Так он решил… Не зная, что слушает на самом деле страх.
И вырвал сердце из своей груди. Большое, горячее, яркое, как зёрна граната, пропускающие сквозь себя солнечный свет.
Оставил он сердце на берегу реки, а то возьми, да упади в неё! И так, в одном времени, в какой-то из многочисленных земель, в том их уголке, что не принадлежал ещё ни людям, ни кому бы то ни было, оказалось сердце молодого бога.
И родилась из него девушка.

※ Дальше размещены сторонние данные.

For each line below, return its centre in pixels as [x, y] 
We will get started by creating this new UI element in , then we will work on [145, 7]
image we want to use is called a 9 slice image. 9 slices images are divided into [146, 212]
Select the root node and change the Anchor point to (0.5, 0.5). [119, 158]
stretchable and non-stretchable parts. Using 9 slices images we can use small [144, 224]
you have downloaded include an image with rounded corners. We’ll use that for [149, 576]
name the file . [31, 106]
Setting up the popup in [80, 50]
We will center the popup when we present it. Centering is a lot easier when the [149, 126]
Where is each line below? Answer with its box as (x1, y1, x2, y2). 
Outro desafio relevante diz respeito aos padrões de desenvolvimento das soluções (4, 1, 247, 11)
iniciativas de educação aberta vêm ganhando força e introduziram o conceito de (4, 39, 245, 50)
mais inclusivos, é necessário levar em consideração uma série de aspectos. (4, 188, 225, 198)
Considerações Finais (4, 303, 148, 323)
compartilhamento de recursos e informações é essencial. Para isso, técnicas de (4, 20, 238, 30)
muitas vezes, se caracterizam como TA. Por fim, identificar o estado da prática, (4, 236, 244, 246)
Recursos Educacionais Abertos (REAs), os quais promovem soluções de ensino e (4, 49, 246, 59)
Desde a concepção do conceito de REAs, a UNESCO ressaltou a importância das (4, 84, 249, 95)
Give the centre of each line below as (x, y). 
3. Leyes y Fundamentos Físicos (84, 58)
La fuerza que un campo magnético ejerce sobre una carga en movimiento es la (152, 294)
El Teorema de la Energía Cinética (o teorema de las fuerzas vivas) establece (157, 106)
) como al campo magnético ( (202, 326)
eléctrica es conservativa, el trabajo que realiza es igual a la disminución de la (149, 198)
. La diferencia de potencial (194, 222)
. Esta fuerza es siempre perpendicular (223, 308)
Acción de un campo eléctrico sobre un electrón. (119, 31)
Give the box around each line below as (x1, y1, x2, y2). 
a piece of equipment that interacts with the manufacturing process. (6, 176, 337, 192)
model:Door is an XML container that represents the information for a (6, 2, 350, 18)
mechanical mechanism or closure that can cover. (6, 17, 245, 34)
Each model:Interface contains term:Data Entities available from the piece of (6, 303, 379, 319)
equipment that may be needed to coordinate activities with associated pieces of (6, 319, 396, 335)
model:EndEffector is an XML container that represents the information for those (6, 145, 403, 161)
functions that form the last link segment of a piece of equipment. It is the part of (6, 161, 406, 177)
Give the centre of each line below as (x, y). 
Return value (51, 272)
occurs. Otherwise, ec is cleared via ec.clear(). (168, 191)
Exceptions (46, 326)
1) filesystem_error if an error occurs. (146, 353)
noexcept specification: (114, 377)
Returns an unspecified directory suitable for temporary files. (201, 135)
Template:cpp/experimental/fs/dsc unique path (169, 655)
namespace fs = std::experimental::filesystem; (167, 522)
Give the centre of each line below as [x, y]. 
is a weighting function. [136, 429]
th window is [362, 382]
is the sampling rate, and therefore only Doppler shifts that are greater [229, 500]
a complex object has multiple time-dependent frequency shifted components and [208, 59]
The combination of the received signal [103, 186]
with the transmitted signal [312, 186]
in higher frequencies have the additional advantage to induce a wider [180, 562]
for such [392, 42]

Обликом такая, какими были люди, только уши у неё заострённые на концах, как у молодого бога, да во взгляде сияющие небеса, откуда она и упала однажды, да закатное яркое солнце — отблеск силы того, кто вырвал её из своей груди.
Так появилась первая мелария. Ставшая потом прародительницей всех остальных. Некоторые считают её богиней.
Ведь не родятся от бога простые смертные…
Бродила мелария по миру, гонимая тоской по дому.
И нигде не находила свой дом. Но там, куда ступала её нога, росли цветы и прекрасные деревья. А где на землю срывались слёзы, появлялись озёра и реки.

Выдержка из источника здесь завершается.